Quasi capitato per caso in un ambiente polveroso ai
confini del mondo.
Un eroe fatto della stessa pasta dei suoi avversari.
“Il western era ormai arrivato alla fine degli anni
‘50 ad un tal punto di romanticismo che aveva perso la sua autentica
fisionomia”.
Così disse Leone nel commentare il suo capolavoro ed
in effetti “Per un pugno di dollari” rappresentò una novità assoluta
decodificando gli stilemi di un genere che aveva ormai esaurito la sua spinta
propulsiva.
Il western fu per il regista romano, solo il veicolo
per mettere in mostra il suo talento e raccontare delle fiabe crude.

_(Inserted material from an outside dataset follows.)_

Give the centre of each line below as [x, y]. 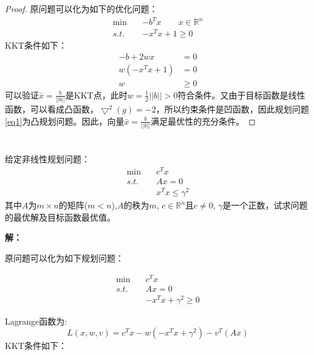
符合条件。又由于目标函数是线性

Tra primi piani spinti, poche parole, scarsi
dialoghi e occhiate furtive prese forma un classico che non tramonta mai e che
diede vita ad un genere, il cosiddetto spaghetti western, che ancora oggi viene
venerato e studiato in tutto il mondo.
Il resto lo fece la colonna sonora immortale del
maestro Morricone, vecchio compagno di scuola a Trastevere dello stesso Leone.
Morricone inventa un nuovo stile e diventa lui
stesso insieme alle sue note, presenza fissa e inscindibile della storia
cinematografica dello stesso Sergio.
Un connubio di immagini e musiche che si staglia
eterno e irraggiungibile sulle vette del cinema mondiale.